ENTRIES PROVIDED >>
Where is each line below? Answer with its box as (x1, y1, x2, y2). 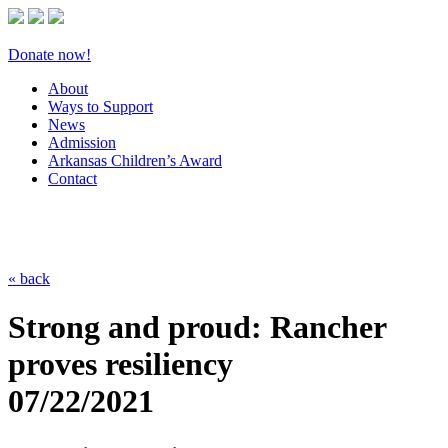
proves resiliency (8, 346, 233, 383)
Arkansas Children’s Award (48, 152, 222, 169)
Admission (48, 134, 116, 151)
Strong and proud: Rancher (8, 309, 386, 346)
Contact (48, 170, 97, 187)
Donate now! (8, 46, 91, 63)
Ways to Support (48, 98, 153, 115)
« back (8, 270, 50, 287)

DIRECTIONS FOR THIS TASK >> If any image appears in the entries, omit it and return the rest verbatim.

YOUR RESPONSE >>
Where is each line below? Answer with its box as (x1, y1, x2, y2). 
proves resiliency (8, 346, 233, 383)
Arkansas Children’s Award (48, 152, 222, 169)
Admission (48, 134, 116, 151)
Strong and proud: Rancher (8, 309, 386, 346)
Contact (48, 170, 97, 187)
Donate now! (8, 46, 91, 63)
Ways to Support (48, 98, 153, 115)
« back (8, 270, 50, 287)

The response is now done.